Brief: Among the entries that follow, some lines contain the word "Computer". Show all of them.
--- Source information Enclosed Below ---
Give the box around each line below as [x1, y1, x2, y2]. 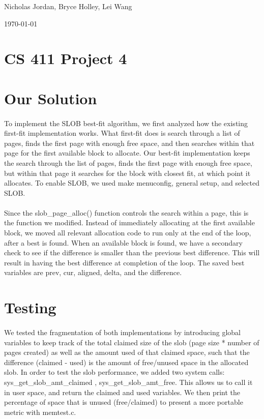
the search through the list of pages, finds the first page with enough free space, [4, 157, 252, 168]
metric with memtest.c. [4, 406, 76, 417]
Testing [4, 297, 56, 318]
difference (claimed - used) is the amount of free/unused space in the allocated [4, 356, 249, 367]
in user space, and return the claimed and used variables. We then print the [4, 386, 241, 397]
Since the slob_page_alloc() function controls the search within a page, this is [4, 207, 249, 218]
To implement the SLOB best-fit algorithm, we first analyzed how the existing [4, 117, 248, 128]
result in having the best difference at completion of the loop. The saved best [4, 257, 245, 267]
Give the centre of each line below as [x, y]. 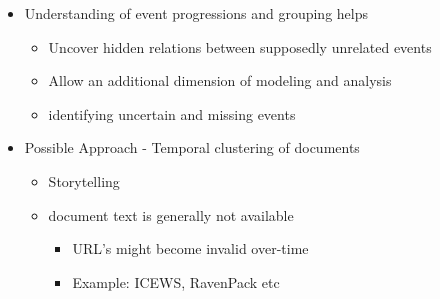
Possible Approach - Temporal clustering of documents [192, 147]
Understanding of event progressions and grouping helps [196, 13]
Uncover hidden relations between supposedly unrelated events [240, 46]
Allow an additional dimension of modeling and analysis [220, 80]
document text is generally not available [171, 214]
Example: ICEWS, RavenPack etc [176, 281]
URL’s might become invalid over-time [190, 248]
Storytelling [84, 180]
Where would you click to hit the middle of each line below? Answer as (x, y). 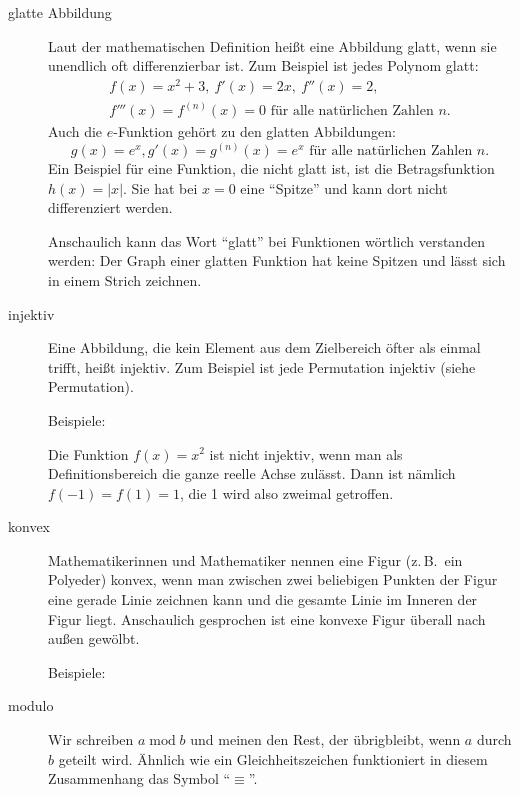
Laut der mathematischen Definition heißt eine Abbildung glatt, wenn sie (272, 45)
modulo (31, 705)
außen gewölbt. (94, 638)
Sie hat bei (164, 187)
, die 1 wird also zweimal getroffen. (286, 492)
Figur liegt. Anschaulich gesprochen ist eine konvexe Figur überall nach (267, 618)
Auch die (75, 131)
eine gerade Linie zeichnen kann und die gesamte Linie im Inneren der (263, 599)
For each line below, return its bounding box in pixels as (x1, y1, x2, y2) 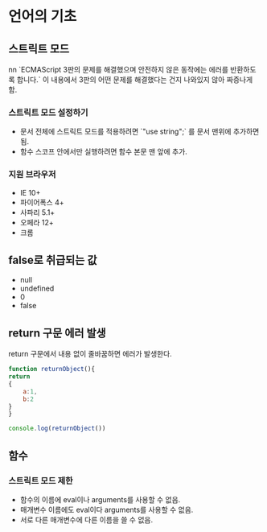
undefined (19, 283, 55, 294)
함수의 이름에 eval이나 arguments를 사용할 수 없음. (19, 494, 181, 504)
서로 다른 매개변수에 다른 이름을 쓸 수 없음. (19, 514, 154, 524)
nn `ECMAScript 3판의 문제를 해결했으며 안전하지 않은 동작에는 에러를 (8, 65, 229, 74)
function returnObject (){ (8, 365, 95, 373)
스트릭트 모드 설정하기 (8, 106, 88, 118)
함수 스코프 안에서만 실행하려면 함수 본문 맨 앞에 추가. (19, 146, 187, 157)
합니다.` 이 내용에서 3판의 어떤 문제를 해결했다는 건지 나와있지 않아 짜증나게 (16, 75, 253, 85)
--- End of Enclosed Source information ---
--- Source information Enclosed Below ---
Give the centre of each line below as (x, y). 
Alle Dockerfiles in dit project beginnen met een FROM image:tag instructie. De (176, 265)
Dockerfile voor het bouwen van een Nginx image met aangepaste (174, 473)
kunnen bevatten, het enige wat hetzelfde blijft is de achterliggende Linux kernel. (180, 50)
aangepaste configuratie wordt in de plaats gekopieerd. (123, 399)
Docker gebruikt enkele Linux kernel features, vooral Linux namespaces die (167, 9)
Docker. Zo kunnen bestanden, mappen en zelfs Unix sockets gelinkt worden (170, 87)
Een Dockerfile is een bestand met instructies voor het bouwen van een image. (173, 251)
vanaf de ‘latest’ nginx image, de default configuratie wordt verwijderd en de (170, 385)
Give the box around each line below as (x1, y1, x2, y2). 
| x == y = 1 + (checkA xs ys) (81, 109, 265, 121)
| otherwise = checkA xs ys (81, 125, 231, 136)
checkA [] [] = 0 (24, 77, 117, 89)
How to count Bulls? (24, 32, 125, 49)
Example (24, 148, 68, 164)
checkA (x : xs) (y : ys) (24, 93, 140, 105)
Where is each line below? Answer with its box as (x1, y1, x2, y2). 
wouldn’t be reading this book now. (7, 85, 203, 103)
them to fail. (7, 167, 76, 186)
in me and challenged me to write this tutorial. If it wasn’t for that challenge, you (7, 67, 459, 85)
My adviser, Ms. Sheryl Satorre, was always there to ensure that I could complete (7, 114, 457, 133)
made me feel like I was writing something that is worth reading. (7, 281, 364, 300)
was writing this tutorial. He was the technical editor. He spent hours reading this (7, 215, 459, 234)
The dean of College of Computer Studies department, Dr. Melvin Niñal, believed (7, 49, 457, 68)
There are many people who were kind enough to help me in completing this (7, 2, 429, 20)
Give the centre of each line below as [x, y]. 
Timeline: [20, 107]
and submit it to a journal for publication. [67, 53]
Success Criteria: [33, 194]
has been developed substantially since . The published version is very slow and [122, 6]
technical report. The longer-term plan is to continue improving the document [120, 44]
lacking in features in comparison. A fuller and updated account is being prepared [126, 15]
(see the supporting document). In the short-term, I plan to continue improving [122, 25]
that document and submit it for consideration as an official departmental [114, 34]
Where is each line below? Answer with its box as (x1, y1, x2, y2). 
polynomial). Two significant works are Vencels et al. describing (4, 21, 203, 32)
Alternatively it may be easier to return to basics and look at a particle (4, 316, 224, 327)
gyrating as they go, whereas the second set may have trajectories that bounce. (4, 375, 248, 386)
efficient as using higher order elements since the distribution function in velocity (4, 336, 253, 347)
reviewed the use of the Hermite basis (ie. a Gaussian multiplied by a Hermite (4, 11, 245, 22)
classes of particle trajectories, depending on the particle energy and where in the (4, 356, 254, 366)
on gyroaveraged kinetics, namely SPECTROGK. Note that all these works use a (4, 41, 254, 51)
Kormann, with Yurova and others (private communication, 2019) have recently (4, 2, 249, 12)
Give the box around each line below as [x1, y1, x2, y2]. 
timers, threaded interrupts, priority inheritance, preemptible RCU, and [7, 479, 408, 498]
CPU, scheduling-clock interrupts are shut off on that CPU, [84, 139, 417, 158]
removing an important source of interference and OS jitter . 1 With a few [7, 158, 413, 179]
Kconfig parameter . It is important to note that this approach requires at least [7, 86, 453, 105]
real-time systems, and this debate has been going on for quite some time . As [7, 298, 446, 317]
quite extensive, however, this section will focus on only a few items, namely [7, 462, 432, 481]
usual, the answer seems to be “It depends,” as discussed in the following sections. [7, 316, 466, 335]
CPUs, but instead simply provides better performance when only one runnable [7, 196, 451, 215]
--- End of Enclosed Source information ---
--- Source information Enclosed Below ---
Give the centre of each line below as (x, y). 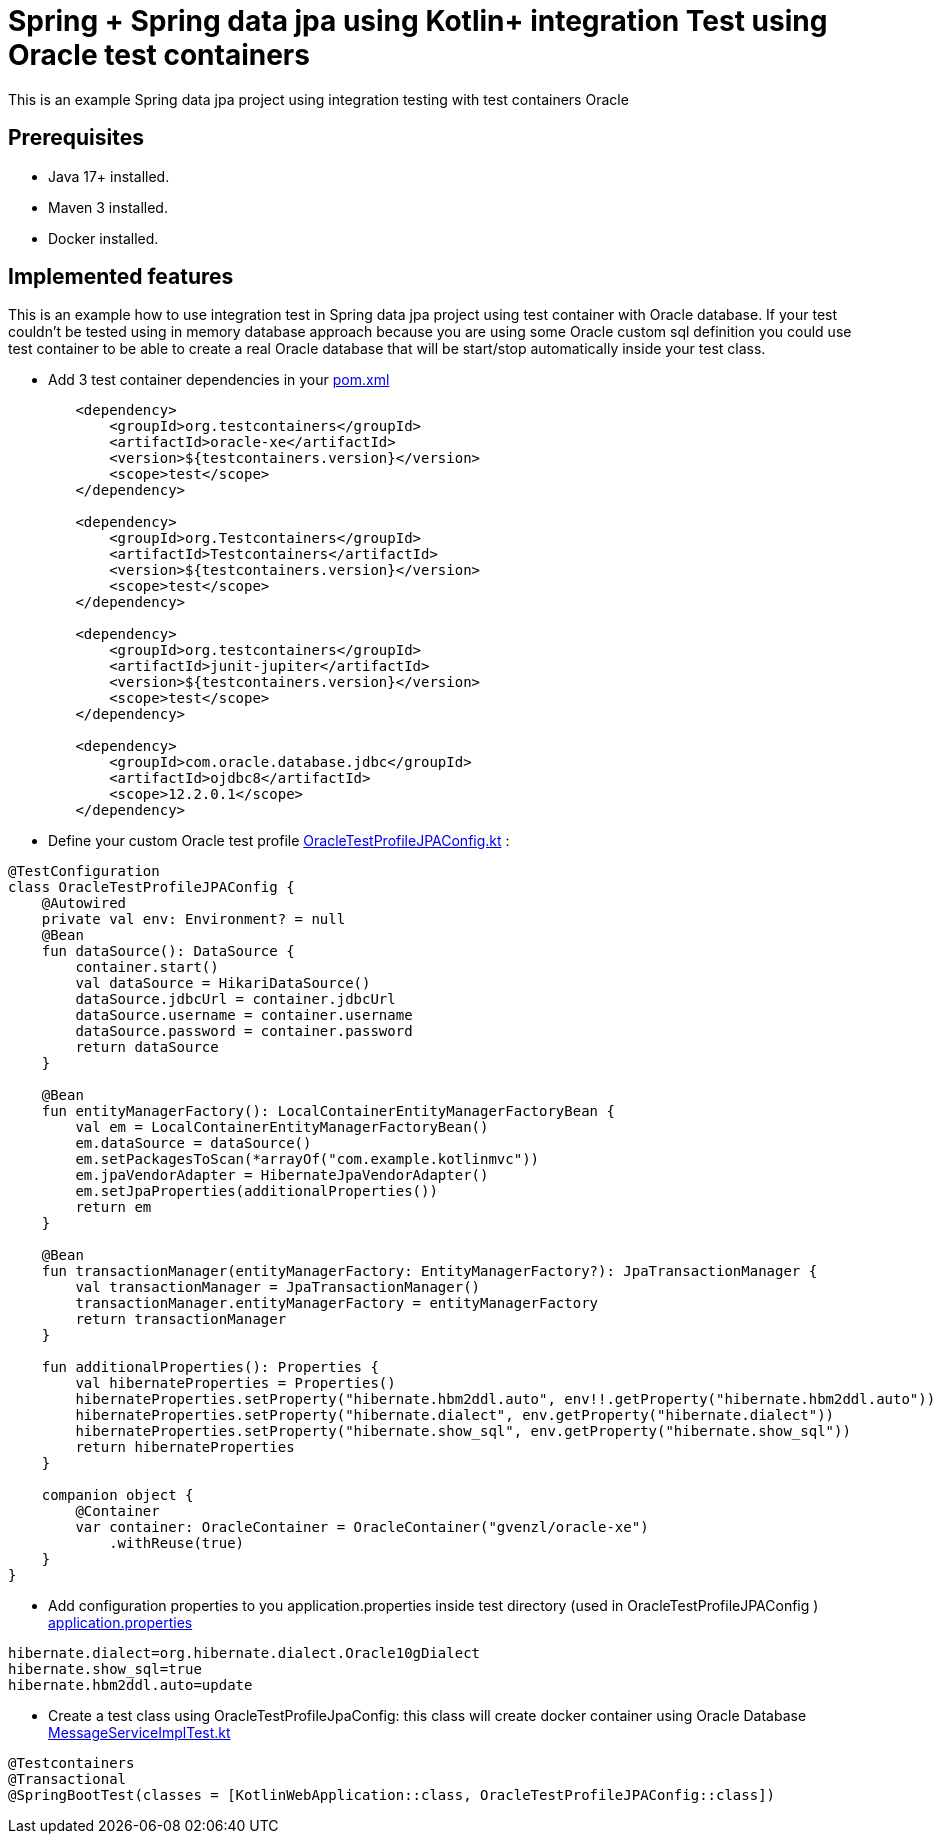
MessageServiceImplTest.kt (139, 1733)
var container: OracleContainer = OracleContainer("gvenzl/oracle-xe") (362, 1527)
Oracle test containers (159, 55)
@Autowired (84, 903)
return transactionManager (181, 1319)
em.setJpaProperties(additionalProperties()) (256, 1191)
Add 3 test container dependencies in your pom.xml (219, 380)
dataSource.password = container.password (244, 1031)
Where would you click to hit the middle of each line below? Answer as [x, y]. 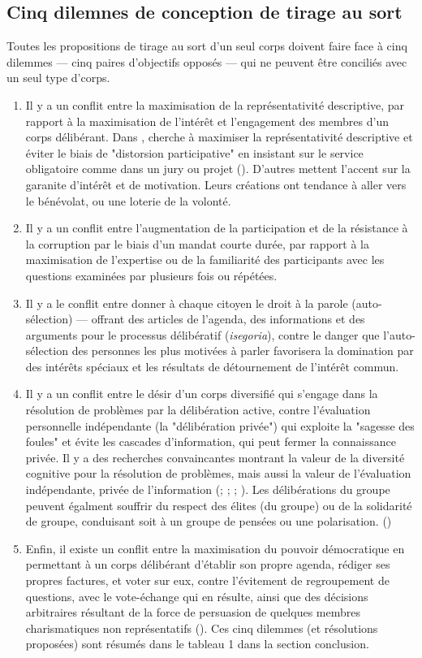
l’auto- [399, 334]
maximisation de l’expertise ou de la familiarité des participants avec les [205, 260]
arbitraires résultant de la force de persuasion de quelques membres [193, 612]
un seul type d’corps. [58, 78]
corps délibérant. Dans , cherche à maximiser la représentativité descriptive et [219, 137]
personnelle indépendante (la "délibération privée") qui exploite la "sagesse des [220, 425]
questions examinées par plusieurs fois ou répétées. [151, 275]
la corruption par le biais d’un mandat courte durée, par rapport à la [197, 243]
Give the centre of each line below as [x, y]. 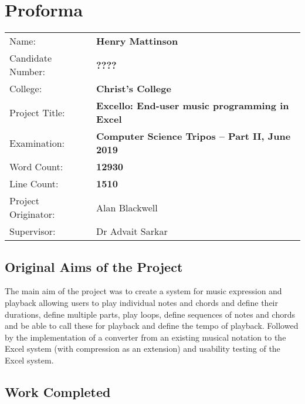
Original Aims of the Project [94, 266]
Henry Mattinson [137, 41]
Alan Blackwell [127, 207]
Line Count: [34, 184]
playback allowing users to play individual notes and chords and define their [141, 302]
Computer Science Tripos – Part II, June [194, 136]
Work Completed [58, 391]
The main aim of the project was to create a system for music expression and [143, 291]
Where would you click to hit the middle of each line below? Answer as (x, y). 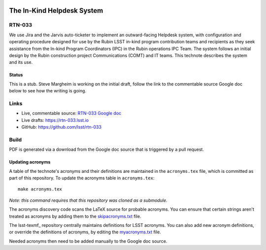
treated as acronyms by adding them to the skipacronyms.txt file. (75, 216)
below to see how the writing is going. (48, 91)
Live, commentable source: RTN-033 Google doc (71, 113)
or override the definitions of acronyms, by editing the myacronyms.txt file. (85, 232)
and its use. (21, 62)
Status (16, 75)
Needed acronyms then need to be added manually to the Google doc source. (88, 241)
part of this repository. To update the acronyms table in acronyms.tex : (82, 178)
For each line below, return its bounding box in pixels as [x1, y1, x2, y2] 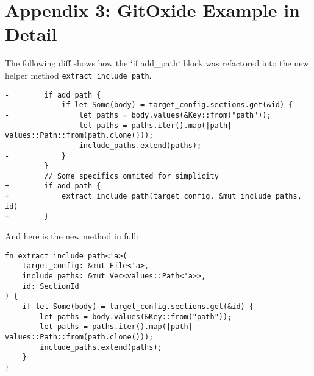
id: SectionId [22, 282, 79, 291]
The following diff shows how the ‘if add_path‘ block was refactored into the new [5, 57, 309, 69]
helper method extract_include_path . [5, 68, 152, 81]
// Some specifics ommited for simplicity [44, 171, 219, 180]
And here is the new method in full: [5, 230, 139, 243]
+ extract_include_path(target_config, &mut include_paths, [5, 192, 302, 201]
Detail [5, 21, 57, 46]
--- End of Enclosed Source information ---
Result:
The dean of College of Computer Studies department, Dr. Melvin Niñal, believed (7, 49, 457, 68)
Computer Science Tripos – Part II, June [194, 136]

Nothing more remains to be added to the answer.